Supplied data:
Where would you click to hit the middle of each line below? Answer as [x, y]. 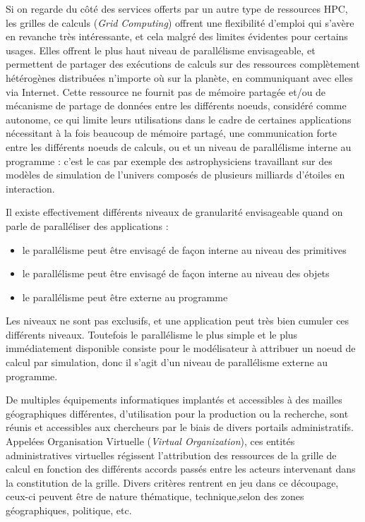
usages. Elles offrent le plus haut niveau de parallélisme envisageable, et [161, 50]
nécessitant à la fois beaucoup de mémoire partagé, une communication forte [171, 133]
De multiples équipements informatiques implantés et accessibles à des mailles [174, 400]
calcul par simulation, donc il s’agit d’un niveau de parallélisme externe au [167, 362]
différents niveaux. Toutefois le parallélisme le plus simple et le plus [152, 334]
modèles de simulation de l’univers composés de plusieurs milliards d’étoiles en [175, 175]
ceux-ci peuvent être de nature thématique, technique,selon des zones [155, 496]
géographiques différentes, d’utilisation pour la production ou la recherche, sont [177, 413]
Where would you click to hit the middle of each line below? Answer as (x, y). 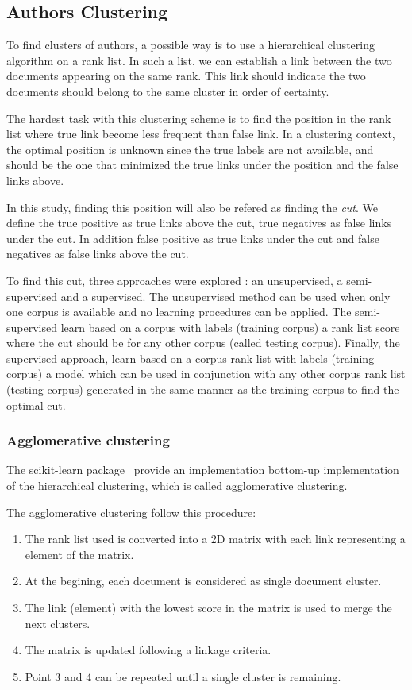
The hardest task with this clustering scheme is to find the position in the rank (199, 118)
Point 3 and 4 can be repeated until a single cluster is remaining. (183, 676)
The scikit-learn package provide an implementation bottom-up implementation (203, 470)
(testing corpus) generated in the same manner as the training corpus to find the (203, 389)
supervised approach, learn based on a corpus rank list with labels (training (191, 358)
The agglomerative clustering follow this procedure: (131, 512)
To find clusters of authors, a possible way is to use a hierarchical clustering (191, 45)
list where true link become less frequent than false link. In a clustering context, (201, 134)
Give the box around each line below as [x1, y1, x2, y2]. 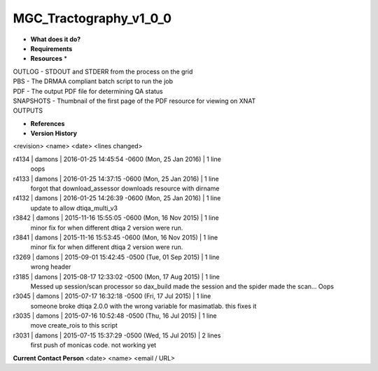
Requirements [30, 44, 73, 52]
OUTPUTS [13, 106, 43, 115]
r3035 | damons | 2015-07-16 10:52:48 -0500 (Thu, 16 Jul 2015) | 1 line [13, 311, 217, 320]
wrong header [30, 262, 71, 271]
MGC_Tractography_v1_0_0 [13, 10, 171, 26]
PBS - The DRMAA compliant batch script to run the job [13, 77, 174, 85]
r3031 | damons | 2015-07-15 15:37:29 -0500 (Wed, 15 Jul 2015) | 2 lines [13, 331, 221, 339]
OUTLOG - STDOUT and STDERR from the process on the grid [13, 67, 193, 76]
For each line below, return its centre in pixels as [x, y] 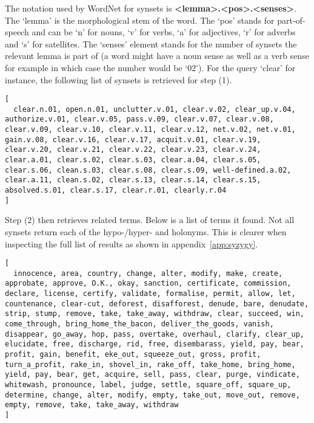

What is needed: Provide solely the number of lines in the listing that contain "rank".

Result of this exercise: 2